Algebra Chapter 4 Variation

⇔ If the variable x and y are related to each other in such a way that \(\frac{x}{y}\) = k (now zero constant), it is called that x and y are in direct variation and non-zero constant is said to be variation constant, x and y are in Direct variation and it can be written as x y and now zero constant is said to be variation constant.

⇒ If two variables x and y are related to each other in such a way that xy = k (non-zero constant), then it is said x and y are in inverse variation and written as x \(\frac{1}{y}\) and non zero constant is said to be variation constant.

⇒ If a variable in direct variation with the product of two or more variables, the first variable is said to be in joint variation with other variables.

Theorem on joint variation: If three variables x, y, z be such that x ∝ y when z is constant, x ∝ z when y is constant, then x ∝ yz when y and z both vary.
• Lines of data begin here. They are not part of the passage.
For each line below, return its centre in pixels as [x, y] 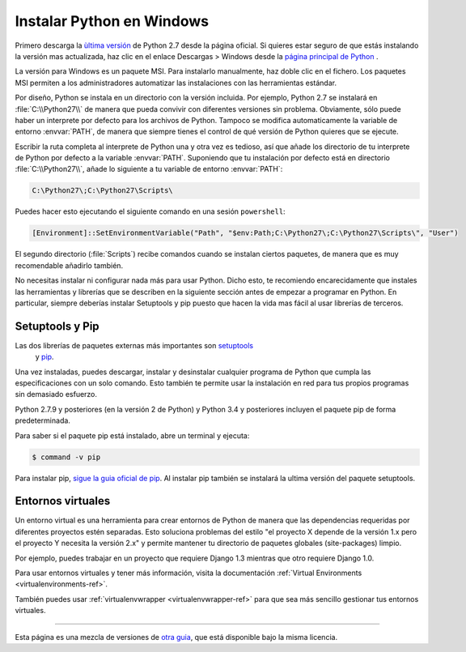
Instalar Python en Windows [112, 21]
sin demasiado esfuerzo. [56, 394]
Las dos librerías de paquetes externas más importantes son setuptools [134, 345]
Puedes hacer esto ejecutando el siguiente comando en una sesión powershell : [150, 211]
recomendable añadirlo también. [69, 265]
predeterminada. [42, 420]
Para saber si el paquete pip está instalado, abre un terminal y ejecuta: [132, 435]
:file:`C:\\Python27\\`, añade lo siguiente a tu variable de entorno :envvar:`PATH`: [149, 169]
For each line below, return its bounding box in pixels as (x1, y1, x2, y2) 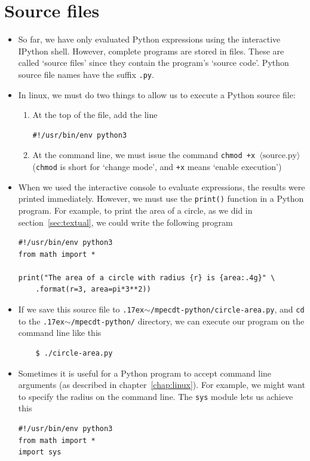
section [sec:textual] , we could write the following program (18, 216, 233, 228)
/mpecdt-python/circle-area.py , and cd (150, 303, 305, 316)
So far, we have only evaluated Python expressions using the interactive (18, 33, 281, 46)
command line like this (18, 326, 102, 339)
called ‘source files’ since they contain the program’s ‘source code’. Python (18, 56, 289, 69)
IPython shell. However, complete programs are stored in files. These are (18, 44, 284, 57)
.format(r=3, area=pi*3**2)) (35, 285, 151, 294)
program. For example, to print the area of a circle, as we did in (18, 204, 253, 216)
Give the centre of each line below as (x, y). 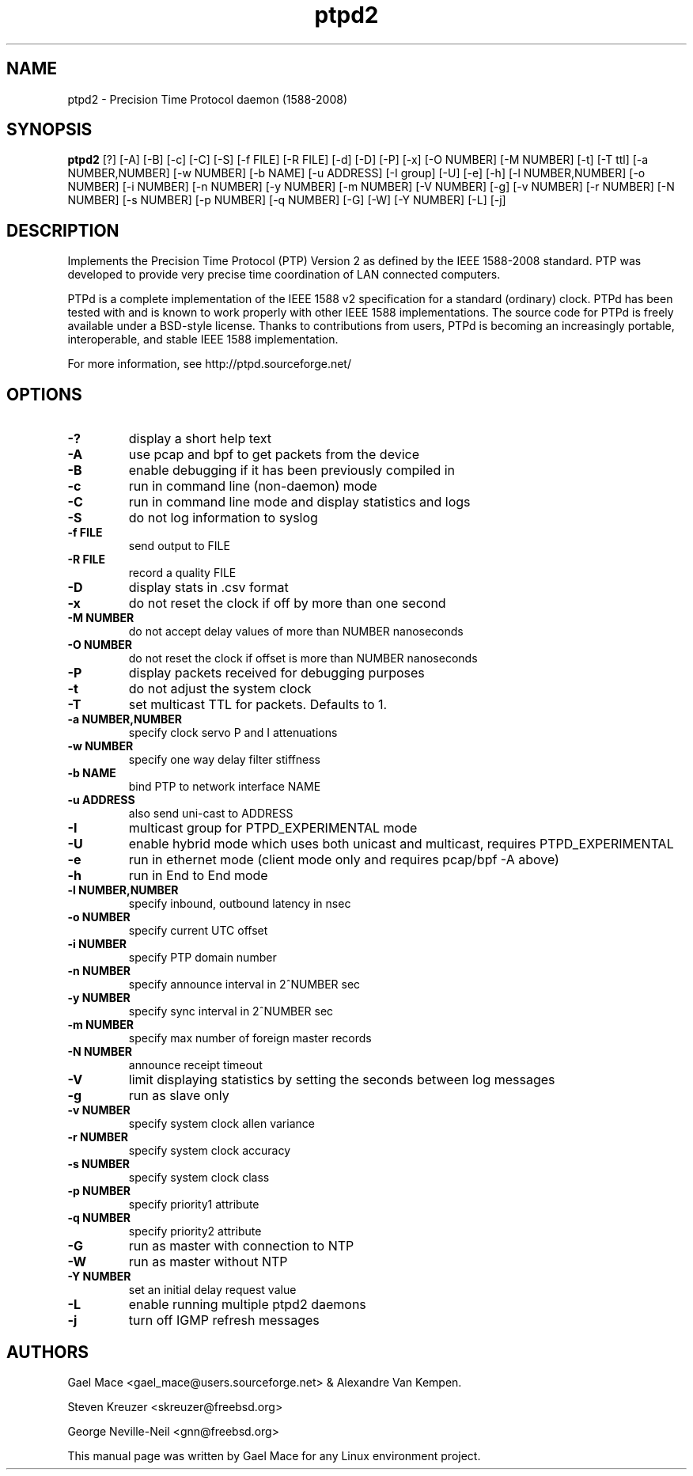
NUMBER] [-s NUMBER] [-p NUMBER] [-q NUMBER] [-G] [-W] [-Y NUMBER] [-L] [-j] (287, 200)
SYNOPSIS (49, 130)
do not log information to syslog (223, 518)
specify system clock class (199, 1178)
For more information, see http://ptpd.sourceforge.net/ (209, 364)
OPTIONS (44, 394)
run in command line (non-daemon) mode (253, 486)
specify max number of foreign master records (250, 1038)
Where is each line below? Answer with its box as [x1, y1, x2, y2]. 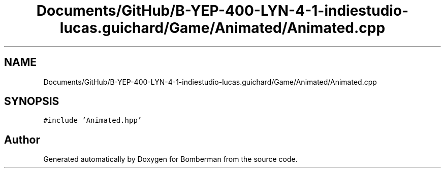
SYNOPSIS [4, 95, 59, 108]
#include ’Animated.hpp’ [43, 116, 142, 125]
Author [4, 133, 40, 146]
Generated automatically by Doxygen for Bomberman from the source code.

Read and Learn More WBBSE Solutions for Class 10 Maths

Algebra Chapter 4 Variation True Or False

Example 1. y ∝ \(\frac{1}{x}\) then \(\frac{y}{x}\) = non zero constant.

Solution: False

Example 2. If x ∝ z and y ∝ z then xy ∝ z.

Solution: True

Class 10 Maths Algebra Chapter 4 Solutions

Example 3. If x ∝ y² and y = 2a when x = a then y² = 4ax.

Solution: True

Example 4. If \(\frac{x}{y}\) ∝ z, \(\frac{y}{z}\) ∝ x \(\frac{z}{x}\) ∝ y then xyz = 1.

Solution: False

Example 5. If x ∝ y, y ∝ z then x μ z.

Solution: True

Example 6. If x ∝ \(\frac{1}{y}\), y ∝ \(\frac{1}{z}\) then x ∝ \(\frac{1}{z}\)

Solution: False

Example 7. If A² ∝ BC, B² ∝ CA, C² ∝ AB then the product of three variations constant = 1.

Solution: True

Rational Expressions Class 10 Solutions

Example 8. If x ∝ \(\frac{1}{z}\) when y is constant and x ∝ y when z is constant then x ∝ \(\frac{y}{z}\) then both y and z vary.

Solution: True

Example 9. If x ∝ y then x + y ∝ \(\frac{1}{x-y}\)

Solution: False

Example 10. If x ∝ y then xⁿ ∝ yⁿ.

Solution: True

Example 11. If A² + B² ∝ A² – B² then A ∝ \(\frac{1}{B}\)

Solution: False

Example 12. If \(\frac{x}{y}\) ∝ x + y and \(\frac{y}{x}\) ∝ x-y then x² – y = constant.

Solution: True

Class 10 Algebra Chapter 4 Solved Examples

Algebra Chapter 4 Variation Fill In The Blanks

Example 1. If x ∝ \(\frac{1}{y}\) and y ∝ \(\frac{1}{z}\) then x  ∝ _____

Solution: z

Example 2. If x ∝ y, xⁿ ∝ ______

Solution: yⁿ

Example 3. If x ∝ y and x ∝ z then (y + z) ∝ _____

Solution: x

Example 4. If \(\frac{x}{y}\) constant, then x and y are in ______ variation.

Solution: Direct

Example 5. If xy = constant then x and y are in _______ variation.

Solution: Inverse

Example 6. If a variable is in direct variation with the product of two or more variables, the first variable is said to be in _______ variation with the other variables.

Solution: Joint

Simplifying Rational Expressions Class 10

Example 7. If V = R\(\frac{T}{P}\) (R = constant) in this relation we can say that V is in _______ variation with T and \(\frac{1}{P}\).

Solution: Joint

Example 8. If \(\frac{x}{y}\) ∝ x + y and \(\frac{y}{x}\) ∝ x -y then x² – y² = _______

Solution: Constant

Example 9. If x² ∝ yz, y² ∝ zx, z² ∝ xy then the product of the three non-zero variation constants is _________

Solution: 1

Example 10. If x + y ∝ x- y then x _______

Solution: y

Simplifying Rational Expressions Class 10

Algebra Chapter 4 Variation Short Answer Type Questions

Example 1. If x ∝ y² and y = 2a when x = a. Find the relation between x and y.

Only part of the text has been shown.